Compute how many lines in the data below contain "from"; answer only with that number.

------------------------------------------------------------

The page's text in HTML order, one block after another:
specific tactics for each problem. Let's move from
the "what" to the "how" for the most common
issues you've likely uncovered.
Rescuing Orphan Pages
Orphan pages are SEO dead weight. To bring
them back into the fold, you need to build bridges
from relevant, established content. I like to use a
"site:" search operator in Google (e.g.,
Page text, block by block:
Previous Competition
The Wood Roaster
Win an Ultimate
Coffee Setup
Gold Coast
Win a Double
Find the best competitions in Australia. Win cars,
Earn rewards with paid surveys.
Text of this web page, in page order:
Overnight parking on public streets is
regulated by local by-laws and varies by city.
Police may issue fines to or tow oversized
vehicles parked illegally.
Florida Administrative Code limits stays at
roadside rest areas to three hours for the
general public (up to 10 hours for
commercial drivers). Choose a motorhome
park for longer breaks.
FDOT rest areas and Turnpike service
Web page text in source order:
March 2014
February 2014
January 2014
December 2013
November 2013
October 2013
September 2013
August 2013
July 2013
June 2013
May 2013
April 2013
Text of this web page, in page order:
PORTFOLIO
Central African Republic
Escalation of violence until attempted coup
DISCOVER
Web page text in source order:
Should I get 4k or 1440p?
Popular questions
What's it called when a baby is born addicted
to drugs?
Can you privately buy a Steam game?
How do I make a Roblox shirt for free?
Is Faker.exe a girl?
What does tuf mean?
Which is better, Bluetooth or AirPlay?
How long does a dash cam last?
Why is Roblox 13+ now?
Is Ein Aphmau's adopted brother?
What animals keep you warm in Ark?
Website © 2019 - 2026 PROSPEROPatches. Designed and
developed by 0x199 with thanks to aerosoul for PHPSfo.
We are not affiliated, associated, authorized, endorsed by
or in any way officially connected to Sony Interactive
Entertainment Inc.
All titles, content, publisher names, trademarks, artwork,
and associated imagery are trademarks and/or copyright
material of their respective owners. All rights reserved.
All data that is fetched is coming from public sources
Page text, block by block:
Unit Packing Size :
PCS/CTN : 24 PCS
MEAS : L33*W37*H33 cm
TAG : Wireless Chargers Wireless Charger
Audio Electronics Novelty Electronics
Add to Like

------------------------------------------------------------

• Solution to this task
3